#### [Work instruction]
Transcribe each entry exactly, without pictures.
+ + + + + + +
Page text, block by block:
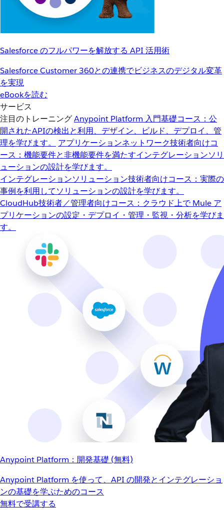
Salesforce のフルパワーを解放する API 活用術
Salesforce Customer 360との連携でビジネスのデジタル変革
を実現
eBookを読む
サービス
注目のトレーニングAnypoint Platform 入門基礎コース：公
開されたAPIの検出と利用、デザイン、ビルド、デプロイ、管
理を学びます。
アプリケーションネットワーク技術者向けコ
ース：機能要件と非機能要件を満たすインテグレーションソリ
ューションの設計を学びます。
インテグレーションソリューション技術者向けコース：実際の
事例を利用してソリューションの設計を学びます。
CloudHub技術者／管理者向けコース：クラウド上で Mule ア
プリケーションの設定・デプロイ・管理・監視・分析を学びま
す。
Anypoint Platform：開発基礎 (無料)
Anypoint Platform を使って、API の開発とインテグレーショ
ンの基礎を学ぶためのコース
無料で受講する
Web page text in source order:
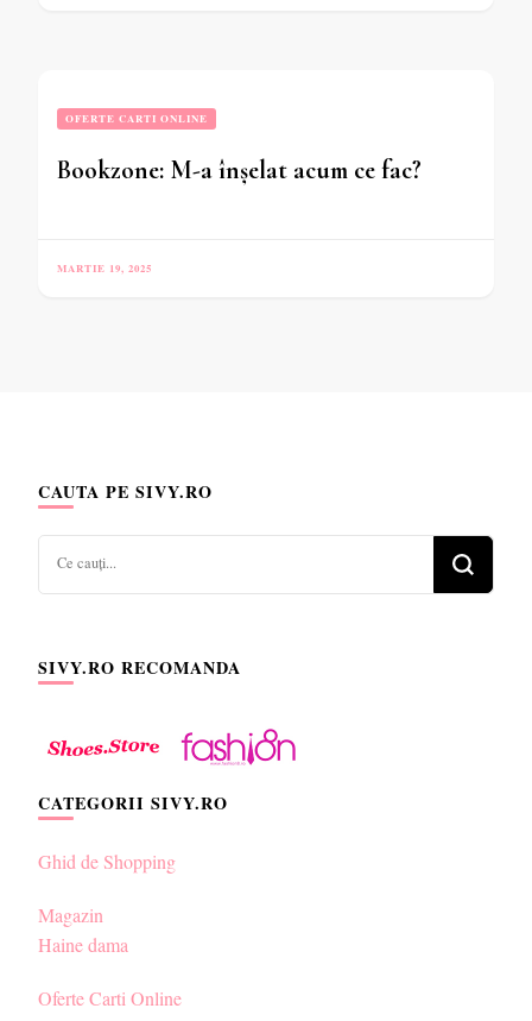
OFERTE CARTI ONLINE
Bookzone: M-a înșelat acum ce fac?
MARTIE 19, 2025
CAUTA PE SIVY.RO
SIVY.RO RECOMANDA
CATEGORII SIVY.RO
Ghid de Shopping
Magazin
Haine dama
Oferte Carti Online
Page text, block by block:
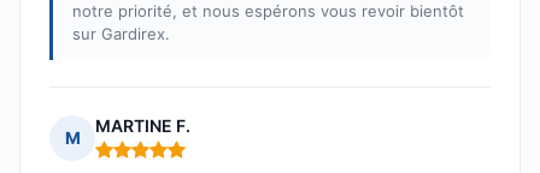
notre priorité, et nous espérons vous revoir bientôt
sur Gardirex.
M
MARTINE F.
Note : 5 sur 5
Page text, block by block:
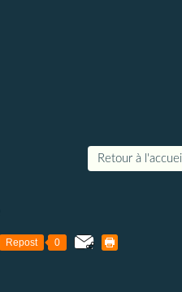
Retour à l'accueil
Repost 0
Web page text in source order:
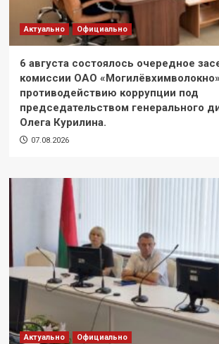
Актуально Официально
6 августа состоялось очередное
комиссии ОАО
противодействию коррупции под
председательством генерального
Олега Курилина.
07.08.2026
Актуально Официально
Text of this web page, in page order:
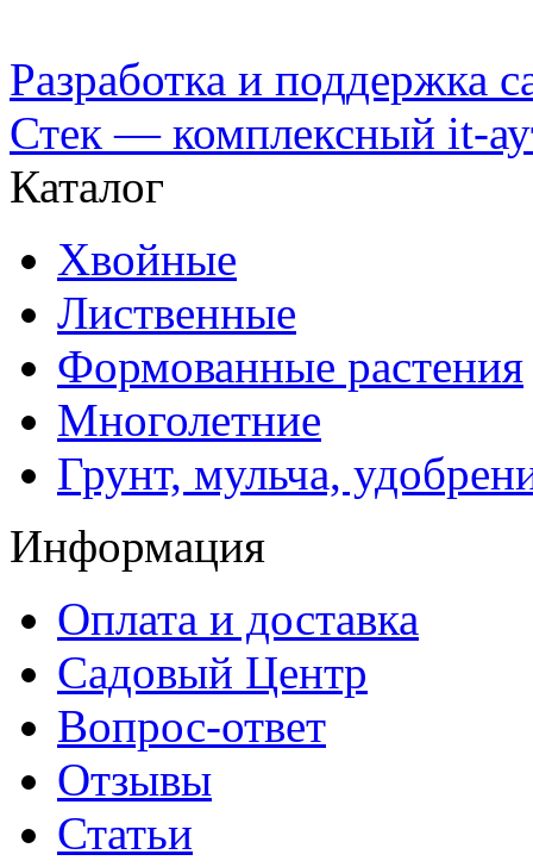
Разработка и поддержка
Стек — комплексный it-
Каталог
Хвойные
Лиственные
Формованные растения
Многолетние
Грунт, мульча,
Информация
Оплата и доставка
Садовый Центр
Вопрос-ответ
Отзывы
Статьи
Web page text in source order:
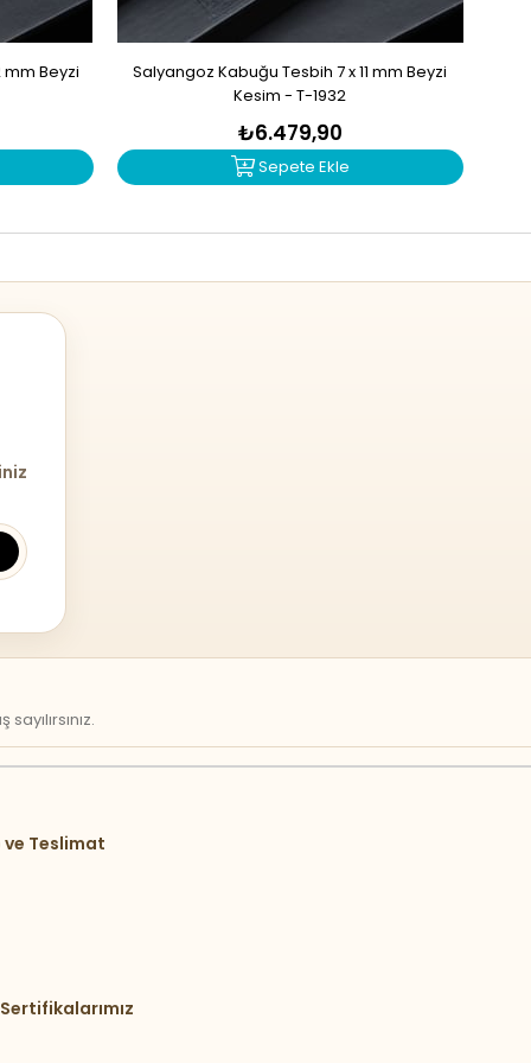
mm Beyzi
Salyangoz Kabuğu Tesbih 7 x 11 mm Beyzi
Kesim - T-1932
₺6.479,90
Sepete Ekle
ve Teslimat
Sertifikalarımız
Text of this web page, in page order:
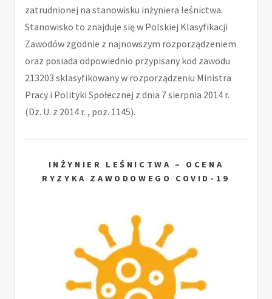
zatrudnionej na stanowisku inżyniera leśnictwa.
Stanowisko to znajduje się w Polskiej Klasyfikacji
Zawodów zgodnie z najnowszym rozporządzeniem
oraz posiada odpowiednio przypisany kod zawodu
213203 sklasyfikowany w rozporządzeniu Ministra
Pracy i Polityki Społecznej z dnia 7 sierpnia 2014 r.
(Dz. U. z 2014 r. , poz. 1145).
INŻYNIER LEŚNICTWA – OCENA
RYZYKA ZAWODOWEGO COVID-19
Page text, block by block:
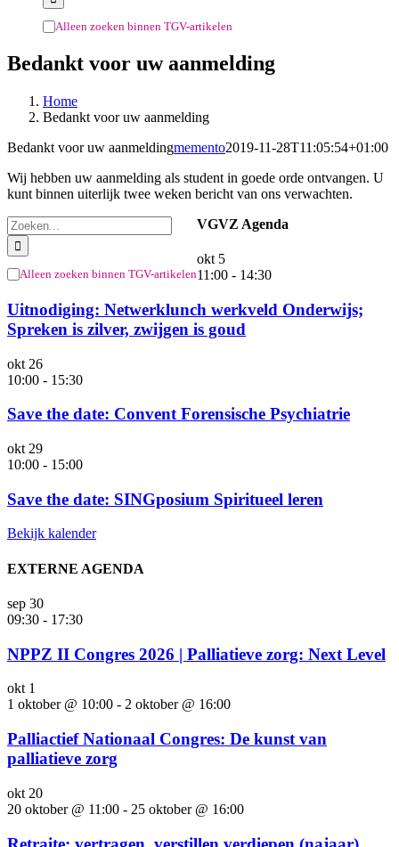
Alleen zoeken binnen TGV-artikelen
Bedankt voor uw aanmelding
Home
Bedankt voor uw aanmelding
Bedankt voor uw aanmeldingmemento2019-11-28T11:05:54+01:00
Wij hebben uw aanmelding als student in goede orde ontvangen. U
kunt binnen uiterlijk twee weken bericht van ons verwachten.
Zoeken
naar:
Alleen zoeken binnen TGV-artikelen
VGVZ Agenda
okt 5
11:00 - 14:30
Uitnodiging: Netwerklunch werkveld Onderwijs;
Spreken is zilver, zwijgen is goud
okt 26
10:00 - 15:30
Save the date: Convent Forensische Psychiatrie
okt 29
10:00 - 15:00
Save the date: SINGposium Spiritueel leren
Bekijk kalender
EXTERNE AGENDA
sep 30
09:30 - 17:30
NPPZ II Congres 2026 | Palliatieve zorg: Next Level
okt 1
1 oktober @ 10:00 - 2 oktober @ 16:00
Palliactief Nationaal Congres: De kunst van
palliatieve zorg
okt 20
20 oktober @ 11:00 - 25 oktober @ 16:00
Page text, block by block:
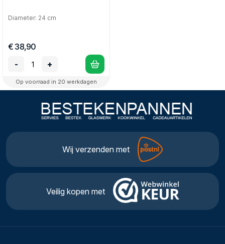
Diameter: 24 cm
€ 38,90
-
+
Op voorraad in 20 werkdagen
Wij verzenden met
Veilig kopen met
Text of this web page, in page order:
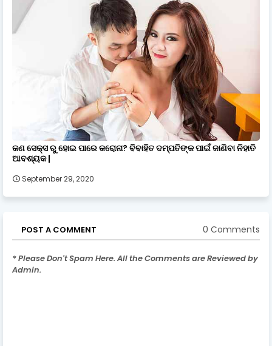
କଣ ସେକ୍ସ ରୁ ହୋଇ ପାରେ କରୋନା? ବିବାହିତ ଦମ୍ପତିଙ୍କ ପାଇଁ ଜାଣିବା ନିହାତି
ଆବଶ୍ୟକ |
September 29, 2020
POST A COMMENT 0 Comments
* Please Don't Spam Here. All the Comments are Reviewed by
Admin.
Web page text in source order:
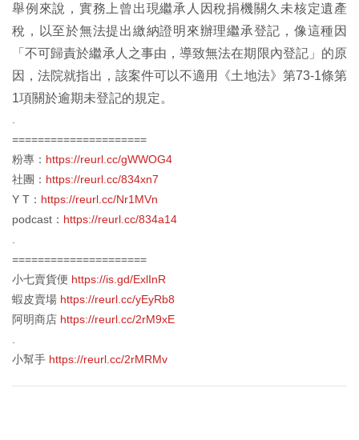
舉例來說，實務上曾出現繼承人因稅捐機關久未核定遺產
稅，以至於無法提出繳納證明來辦理繼承登記，像這種因
「不可歸責於繼承人之事由，導致無法在期限內登記」的原
因，法院就指出，該案件可以不適用《土地法》第73-1條第
1項關於逾期未登記的規定。
=====================
粉專： https://reurl.cc/gWWOG4
社團： https://reurl.cc/834xn7
Y T： https://reurl.cc/Nr1MVn
podcast： https://reurl.cc/834a14
=====================
小七賣貨便 https://is.gd/ExlInR
蝦皮賣場 https://reurl.cc/yEyRb8
阿明商店 https://reurl.cc/2rM9xE
小幫手 https://reurl.cc/2rMRMv
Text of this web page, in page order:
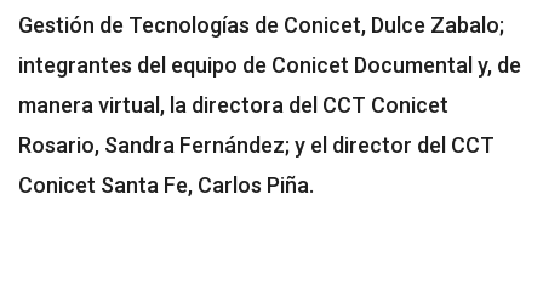
Gestión de Tecnologías de Conicet, Dulce Zabalo;
integrantes del equipo de Conicet Documental y, de
manera virtual, la directora del CCT Conicet
Rosario, Sandra Fernández; y el director del CCT
Conicet Santa Fe, Carlos Piña.
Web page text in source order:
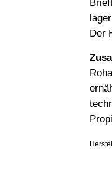
Der
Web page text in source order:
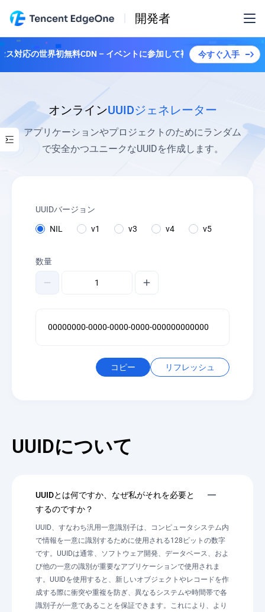
開発者
対応の世界初無料CDN – イベントに参加して複数のプランを解除し
今すぐ入手
オンラインUUIDジェネレーター
アプリケーションやプロジェクトのためにランダム
で安全かつユニークなUUIDを作成します。
UUIDバージョン
NIL v1 v3 v4 v5
数量
00000000-0000-0000-0000-000000000000
コピー リフレッシュ
UUIDについて
UUIDとは何ですか、なぜ私がそれを必要と
するのですか？
UUID、すなわち汎用一意識別子は、コンピュータシステム内
で情報を一意に識別するために使用される128ビットの数字
です。UUIDは通常、ソフトウェア開発、データベース、およ
び他の一意の識別が重要なアプリケーションで使用されま
す。UUIDを使用すると、新しいオブジェクトやレコードを作
成する際に衝突や重複を防ぎ、異なるシステムや時間帯で各
識別子が一意であることを保証できます。これにより、より
+ + + + + + +
#### [Answer box]
Page text, block by block:
Salesforce のフルパワーを解放する API 活用術
Salesforce Customer 360との連携でビジネスのデジタル変革
を実現
eBookを読む
サービス
注目のトレーニングAnypoint Platform 入門基礎コース：公
開されたAPIの検出と利用、デザイン、ビルド、デプロイ、管
理を学びます。
アプリケーションネットワーク技術者向けコ
ース：機能要件と非機能要件を満たすインテグレーションソリ
ューションの設計を学びます。
インテグレーションソリューション技術者向けコース：実際の
事例を利用してソリューションの設計を学びます。
CloudHub技術者／管理者向けコース：クラウド上で Mule ア
プリケーションの設定・デプロイ・管理・監視・分析を学びま
す。
Anypoint Platform：開発基礎 (無料)
Anypoint Platform を使って、API の開発とインテグレーショ
ンの基礎を学ぶためのコース
無料で受講する
Web page text in source order:
OFERTE CARTI ONLINE
Bookzone: M-a înșelat acum ce fac?
MARTIE 19, 2025
CAUTA PE SIVY.RO
SIVY.RO RECOMANDA
CATEGORII SIVY.RO
Ghid de Shopping
Magazin
Haine dama
Oferte Carti Online
Page text, block by block:
notre priorité, et nous espérons vous revoir bientôt
sur Gardirex.
M
MARTINE F.
Note : 5 sur 5
Page text, block by block:
Retour à l'accueil
Repost 0
Web page text in source order:
Актуально Официально
6 августа состоялось очередное
комиссии ОАО
противодействию коррупции под
председательством генерального
Олега Курилина.
07.08.2026
Актуально Официально
Text of this web page, in page order:
Разработка и поддержка
Стек — комплексный it-
Каталог
Хвойные
Лиственные
Формованные растения
Многолетние
Грунт, мульча,
Информация
Оплата и доставка
Садовый Центр
Вопрос-ответ
Отзывы
Статьи
Web page text in source order:
mm Beyzi
Salyangoz Kabuğu Tesbih 7 x 11 mm Beyzi
Kesim - T-1932
₺6.479,90
Sepete Ekle
ve Teslimat
Sertifikalarımız
Text of this web page, in page order:
zatrudnionej na stanowisku inżyniera leśnictwa.
Stanowisko to znajduje się w Polskiej Klasyfikacji
Zawodów zgodnie z najnowszym rozporządzeniem
oraz posiada odpowiednio przypisany kod zawodu
213203 sklasyfikowany w rozporządzeniu Ministra
Pracy i Polityki Społecznej z dnia 7 sierpnia 2014 r.
(Dz. U. z 2014 r. , poz. 1145).
INŻYNIER LEŚNICTWA – OCENA
RYZYKA ZAWODOWEGO COVID-19
Page text, block by block:
Alleen zoeken binnen TGV-artikelen
Bedankt voor uw aanmelding
Home
Bedankt voor uw aanmelding
Bedankt voor uw aanmeldingmemento2019-11-28T11:05:54+01:00
Wij hebben uw aanmelding als student in goede orde ontvangen. U
kunt binnen uiterlijk twee weken bericht van ons verwachten.
Zoeken
naar:
Alleen zoeken binnen TGV-artikelen
VGVZ Agenda
okt 5
11:00 - 14:30
Uitnodiging: Netwerklunch werkveld Onderwijs;
Spreken is zilver, zwijgen is goud
okt 26
10:00 - 15:30
Save the date: Convent Forensische Psychiatrie
okt 29
10:00 - 15:00
Save the date: SINGposium Spiritueel leren
Bekijk kalender
EXTERNE AGENDA
sep 30
09:30 - 17:30
NPPZ II Congres 2026 | Palliatieve zorg: Next Level
okt 1
1 oktober @ 10:00 - 2 oktober @ 16:00
Palliactief Nationaal Congres: De kunst van
palliatieve zorg
okt 20
20 oktober @ 11:00 - 25 oktober @ 16:00
Page text, block by block:
Diameter: 24 cm
€ 38,90
-
+
Op voorraad in 20 werkdagen
Wij verzenden met
Veilig kopen met
Text of this web page, in page order:
କଣ ସେକ୍ସ ରୁ ହୋଇ ପାରେ କରୋନା? ବିବାହିତ ଦମ୍ପତିଙ୍କ ପାଇଁ ଜାଣିବା ନିହାତି
ଆବଶ୍ୟକ |
September 29, 2020
POST A COMMENT 0 Comments
* Please Don't Spam Here. All the Comments are Reviewed by
Admin.
Web page text in source order:
舉例來說，實務上曾出現繼承人因稅捐機關久未核定遺產
稅，以至於無法提出繳納證明來辦理繼承登記，像這種因
「不可歸責於繼承人之事由，導致無法在期限內登記」的原
因，法院就指出，該案件可以不適用《土地法》第73-1條第
1項關於逾期未登記的規定。
=====================
粉專： https://reurl.cc/gWWOG4
社團： https://reurl.cc/834xn7
Y T： https://reurl.cc/Nr1MVn
podcast： https://reurl.cc/834a14
=====================
小七賣貨便 https://is.gd/ExlInR
蝦皮賣場 https://reurl.cc/yEyRb8
阿明商店 https://reurl.cc/2rM9xE
小幫手 https://reurl.cc/2rMRMv
Text of this web page, in page order:
Gestión de Tecnologías de Conicet, Dulce Zabalo;
integrantes del equipo de Conicet Documental y, de
manera virtual, la directora del CCT Conicet
Rosario, Sandra Fernández; y el director del CCT
Conicet Santa Fe, Carlos Piña.
Web page text in source order:
Der
Web page text in source order:
開発者
対応の世界初無料CDN – イベントに参加して複数のプランを解除し
今すぐ入手
オンラインUUIDジェネレーター
アプリケーションやプロジェクトのためにランダム
で安全かつユニークなUUIDを作成します。
UUIDバージョン
NIL v1 v3 v4 v5
数量
00000000-0000-0000-0000-000000000000
コピー リフレッシュ
UUIDについて
UUIDとは何ですか、なぜ私がそれを必要と
するのですか？
UUID、すなわち汎用一意識別子は、コンピュータシステム内
で情報を一意に識別するために使用される128ビットの数字
です。UUIDは通常、ソフトウェア開発、データベース、およ
び他の一意の識別が重要なアプリケーションで使用されま
す。UUIDを使用すると、新しいオブジェクトやレコードを作
成する際に衝突や重複を防ぎ、異なるシステムや時間帯で各
識別子が一意であることを保証できます。これにより、より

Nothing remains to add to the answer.